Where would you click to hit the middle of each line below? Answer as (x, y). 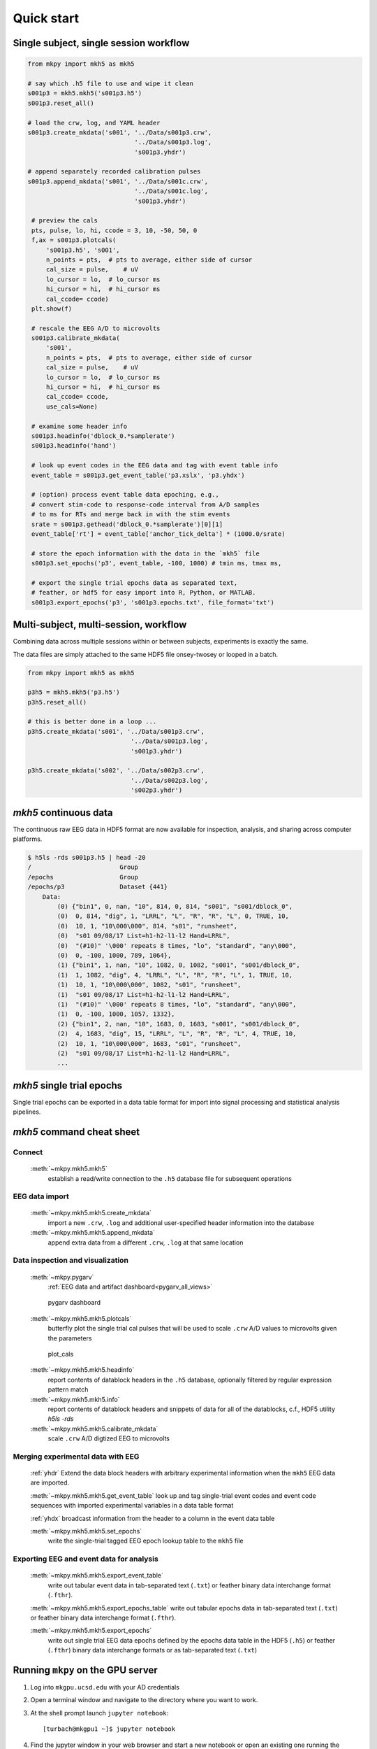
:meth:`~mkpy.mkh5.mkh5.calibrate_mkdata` (94, 1429)
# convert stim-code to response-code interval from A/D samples (146, 504)
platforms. (28, 839)
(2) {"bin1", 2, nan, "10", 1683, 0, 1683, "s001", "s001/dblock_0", (178, 1024)
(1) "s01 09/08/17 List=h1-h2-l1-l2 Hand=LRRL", (143, 994)
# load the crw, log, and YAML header (94, 123)
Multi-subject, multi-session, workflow (100, 625)
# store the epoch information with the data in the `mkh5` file (146, 553)
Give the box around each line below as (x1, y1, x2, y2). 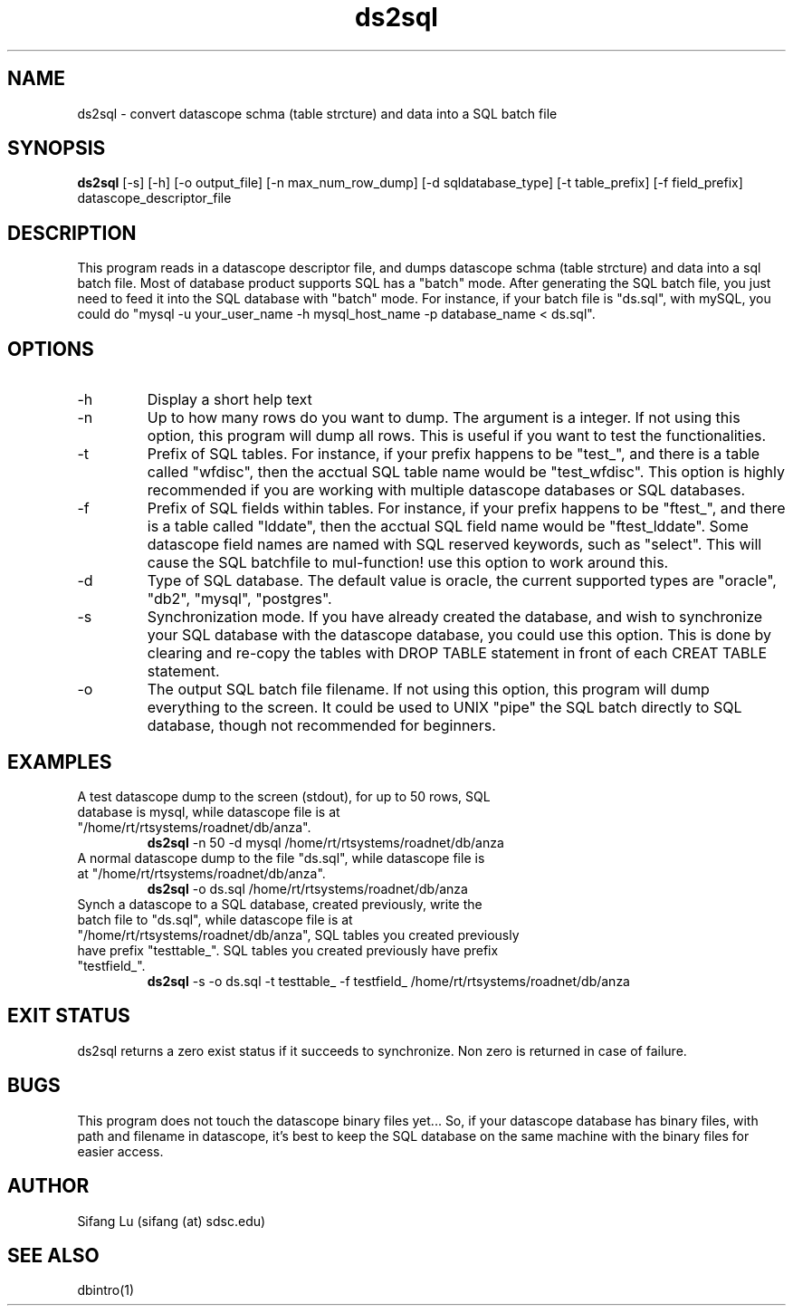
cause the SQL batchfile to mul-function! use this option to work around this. (147, 553, 669, 572)
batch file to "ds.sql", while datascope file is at (77, 911, 353, 927)
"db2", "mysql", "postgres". (147, 589, 332, 609)
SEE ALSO (7, 1243, 100, 1267)
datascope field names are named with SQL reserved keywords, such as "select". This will (147, 535, 762, 554)
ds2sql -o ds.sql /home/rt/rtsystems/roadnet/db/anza (147, 880, 468, 896)
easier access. (77, 1143, 164, 1159)
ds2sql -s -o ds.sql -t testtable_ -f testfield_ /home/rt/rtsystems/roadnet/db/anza (147, 973, 630, 989)
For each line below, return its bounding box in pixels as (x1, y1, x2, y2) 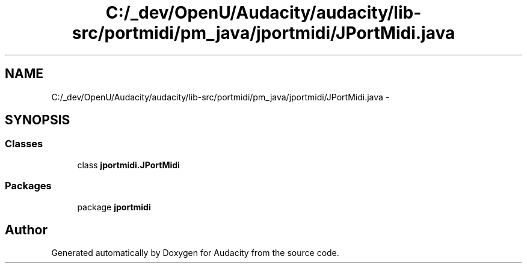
* * *
> _Task_: If a line in the data above holds the word "home", count it; give only the total.

> _Expected answer_: 2